Incubation of Cyanobacteria under Dark, Anaerobic Conditions and Quantification of the Excreted Organic Acids by HPLC

Succinate and lactate are commodity chemicals used for producing bioplastics. Recently, it was found that such organic acids are excreted from cells of the unicellular cyanobacterium Synechocystis sp. PCC 6803 under dark, anaerobic conditions. To conduct the dark, anaerobic incubation, cells were concentrated within a vial that was then sealed with a butyl rubber cap, following which N₂ gas was introduced into the vial. The organic acids produced were quantified by high-performance liquid chromatography via post-labeling with bromothymol blue as a pH indicator. After separation by ion-exclusion chromatography, the organic acids were identified by comparing their retention time with that of standard solutions. These procedures allow researchers to quantify the organic acids produced by microorganisms, contributing to knowledge about the biology and biotechnology of cyanobacteria.

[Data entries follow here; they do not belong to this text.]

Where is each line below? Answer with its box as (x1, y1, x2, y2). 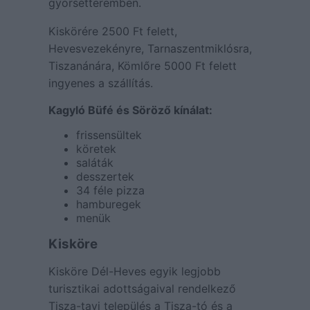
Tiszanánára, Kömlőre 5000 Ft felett (48, 59, 237, 73)
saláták (75, 156, 113, 170)
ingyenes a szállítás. (48, 76, 153, 90)
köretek (75, 142, 116, 156)
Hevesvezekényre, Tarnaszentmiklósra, (48, 42, 252, 55)
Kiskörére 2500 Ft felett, (48, 24, 177, 38)
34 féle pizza (75, 183, 145, 197)
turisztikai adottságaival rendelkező (48, 282, 236, 295)

Succinate and Lactate Production from Euglena gracilis during Dark, Anaerobic Conditions

Euglena gracilis is a eukaryotic, unicellular phytoflagellate that has been widely studied in basic science and applied science. Under dark, anaerobic conditions, the cells of E. gracilis produce a wax ester that can be converted into biofuel. Here, we demonstrate that under dark, anaerobic conditions, E. gracilis excretes organic acids, such as succinate and lactate, which are bulk chemicals used in the production of bioplastics. The levels of succinate were altered by changes in the medium and temperature during dark, anaerobic incubation. Succinate production was enhanced when cells were incubated in CM medium in the presence of NaHCO₃. Excretion of lactate was minimal in the absence of external carbon sources, but lactate was produced in the presence of glucose during dark, anaerobic incubation. E. gracilis predominantly produced L-lactate; however, the percentage of D-lactate increased to 28.4% in CM medium at 30°C. Finally, we used a commercial strain of E. gracilis for succinate production and found that nitrogen-starved cells, incubated under dark, anaerobic conditions, produced 869.6 mg/L succinate over a 3-day incubation period, which was 70-fold higher than the amount produced by nitrogen-replete cells. This is the first study to demonstrate organic acid excretion by E. gracilis cells and to reveal novel aspects of primary carbon metabolism in this organism.

Metabolic engineering of cyanobacteria for the photosynthetic production of succinate

Succinate is an important commodity chemical currently used in the food, pharmaceutical, and polymer industries. It can also be chemically converted into other major industrial chemicals such as 1,4-butanediol, butadiene, and tetrahydrofuran. Here we metabolically engineered a model cyanobacterium Synechococcus elongatus PCC 7942 to photosynthetically produce succinate. We expressed the genes encoding for α-ketoglutarate decarboxylase and succinate semialdehyde dehydrogenase in S. elongatus PCC 7942, resulting in a strain capable of producing 120mg/L of succinate. However, this recombinant strain exhibited severe growth retardation upon induction of the genes encoding for the succinate producing pathway, potentially due to the depletion of α-ketoglutarate. To replenish α-ketoglutarate, we expressed the genes encoding for phosphoenolpyruvate carboxylase and citrate synthase from Corynebacterium glutamicum into the succinate producing strain. The resulting strain successfully restored the growth phenotype and produced succinate with a titer of 430mg/L in 8 days. These results demonstrated the possibility of photoautotrophic succinate production.